→ **ACTIVITY**
The entries below hold a line with "dem essentiellen Mineralstoff [150, 163]" and a line with "möglicherweise eingeweicht werden, [168, 39]". Return those lines and all that lie between them, exactly and only.

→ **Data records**
--- START ---

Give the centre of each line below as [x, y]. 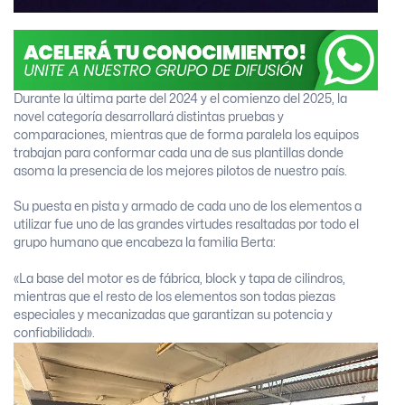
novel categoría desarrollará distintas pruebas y [149, 117]
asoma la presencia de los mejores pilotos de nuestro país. [180, 171]
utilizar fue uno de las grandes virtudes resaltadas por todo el [186, 225]
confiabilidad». [54, 333]
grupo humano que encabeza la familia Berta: [145, 243]
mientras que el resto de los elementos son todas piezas [174, 297]
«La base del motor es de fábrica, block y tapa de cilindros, [179, 279]
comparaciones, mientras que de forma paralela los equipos [186, 135]
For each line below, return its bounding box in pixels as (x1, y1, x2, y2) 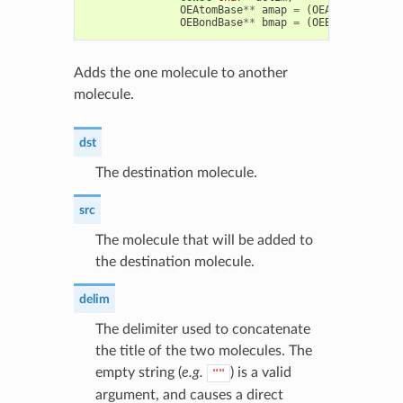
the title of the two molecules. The (94, 343, 312, 358)
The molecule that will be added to (94, 232, 313, 247)
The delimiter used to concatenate (94, 321, 310, 336)
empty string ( (94, 364, 182, 380)
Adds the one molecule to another (73, 65, 288, 80)
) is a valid (229, 364, 291, 380)
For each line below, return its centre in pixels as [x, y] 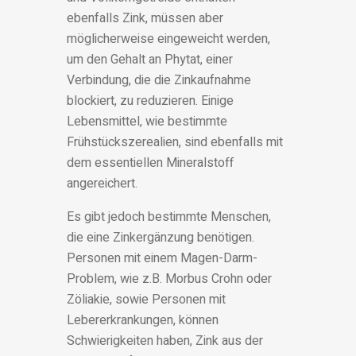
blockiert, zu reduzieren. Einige [150, 101]
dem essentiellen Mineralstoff [150, 163]
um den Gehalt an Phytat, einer [150, 60]
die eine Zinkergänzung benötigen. [161, 238]
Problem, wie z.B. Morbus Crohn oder [169, 279]
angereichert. [102, 184]
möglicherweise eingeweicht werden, [168, 39]
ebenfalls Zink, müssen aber [145, 19]
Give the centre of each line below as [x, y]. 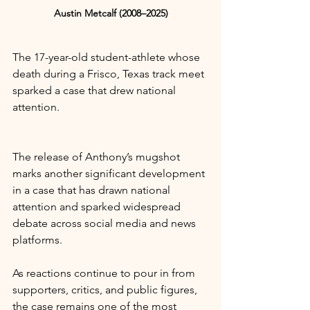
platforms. [37, 239]
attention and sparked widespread [98, 206]
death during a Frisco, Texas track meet [110, 73]
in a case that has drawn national [93, 190]
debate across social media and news [106, 223]
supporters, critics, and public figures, [106, 289]
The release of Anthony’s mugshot [98, 156]
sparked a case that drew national [95, 90]
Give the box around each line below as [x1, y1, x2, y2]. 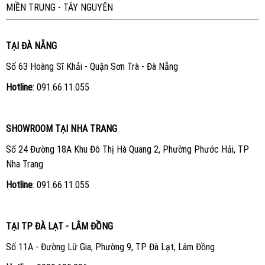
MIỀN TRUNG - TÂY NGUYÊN [5, 1, 113, 13]
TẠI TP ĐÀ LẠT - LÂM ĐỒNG [5, 221, 113, 232]
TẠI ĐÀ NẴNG [5, 40, 57, 52]
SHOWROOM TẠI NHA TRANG [5, 123, 117, 135]
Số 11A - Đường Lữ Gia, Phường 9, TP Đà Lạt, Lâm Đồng [5, 241, 215, 253]
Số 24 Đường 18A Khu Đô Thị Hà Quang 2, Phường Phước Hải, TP [5, 144, 249, 156]
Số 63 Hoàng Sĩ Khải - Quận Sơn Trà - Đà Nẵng [5, 61, 178, 73]
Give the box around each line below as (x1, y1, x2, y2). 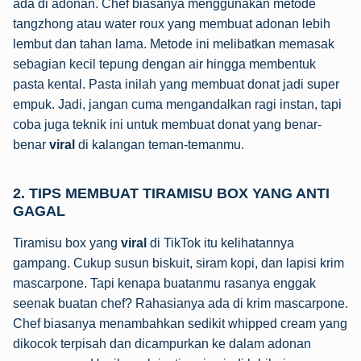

--- END ---

→ **OUTPUT OF THE EXERCISE**
dem essentiellen Mineralstoff [150, 163]
um den Gehalt an Phytat, einer [150, 60]
die eine Zinkergänzung benötigen. [161, 238]
Problem, wie z.B. Morbus Crohn oder [169, 279]
angereichert. [102, 184]
möglicherweise eingeweicht werden, [168, 39]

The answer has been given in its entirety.